Network Latency / Packet Loss

     Our router at the co-lo facility is running short of CPU during peak traffic times in the evenings resulting in greater latency and some packet loss.

     I am currently researching a replacement which will have approximately 6x as much CPU to accommodate this traffic and future growth.

     The current router is an Edgerouter Lite which has two 500 Mhz MIPS CPUs, the replacement I’m looking at is a Ubiquiti Dream Machine, which has four 1.7 Ghz cores.  The latter is designed for an enterprise environment.

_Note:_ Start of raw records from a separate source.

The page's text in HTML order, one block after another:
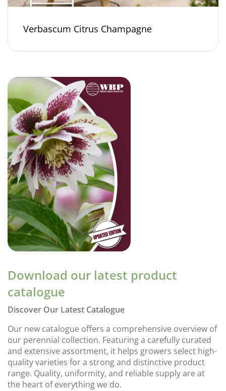
Verbascum Citrus Champagne
Download our latest product
catalogue
Discover Our Latest Catalogue
Our new catalogue offers a comprehensive overview of
our perennial collection. Featuring a carefully curated
and extensive assortment, it helps growers select high-
quality varieties for a strong and distinctive product
range. Quality, uniformity, and reliable supply are at
the heart of everything we do.
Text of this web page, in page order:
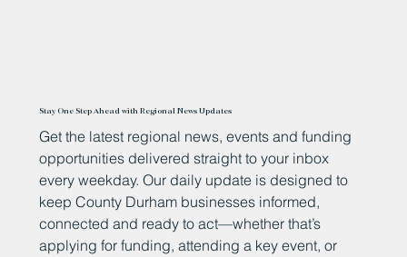
Stay One Step Ahead with Regional News Updates
Get the latest regional news, events and funding
opportunities delivered straight to your inbox
every weekday. Our daily update is designed to
keep County Durham businesses informed,
connected and ready to act—whether that’s
applying for funding, attending a key event, or
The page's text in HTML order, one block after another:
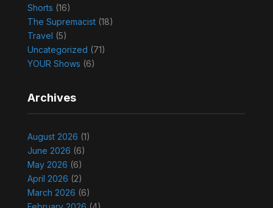
Shorts (16)
The Supremacist(18)
Travel (5)
Uncategorized (71)
YOUR Shows (6)
Archives
August 2026 (1)
June 2026 (6)
May 2026 (6)
April 2026 (2)
March 2026 (6)
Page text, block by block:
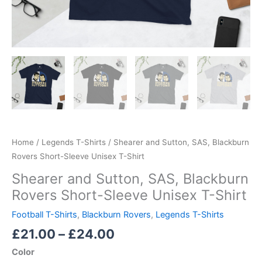
Home / Legends T-Shirts / Shearer and Sutton, SAS, Blackburn
Rovers Short-Sleeve Unisex T-Shirt
Shearer and Sutton, SAS, Blackburn
Rovers Short-Sleeve Unisex T-Shirt
Football T-Shirts, Blackburn Rovers, Legends T-Shirts
£21.00 – £24.00
Color

     The Dream Machine comes in a lot of different flavors and I’m not familiar with all the terminology used in the specifications so I’m waiting on Ubiquiti support to answer a few questions before placing an order.

Mail

     All of our mail servers have now been upgraded to 22.04, and one of the things I was unaware of before upgrading to 22.04 is that postfix, the mail transport agent that we use, has changed a bunch of defaults.  This may cause some problems and I am reviewing all the settings to make sure that where the defaults have changed, we explicitly declare the settings we want rather than relying on the now incorrect defaults.

     I’ve also loosened somewhat the fail2ban restrictions on the incoming servers.  Since the primary function of fail2ban is to stop brute force password guessing attacks, and people do not authenticate to the incoming servers, it is not necessary that they be as strict.  We had some instances where outlook servers were banned for repeatedly trying to deliver mail to non-existent addresses.  This happens when spammers use very unclean old address lists.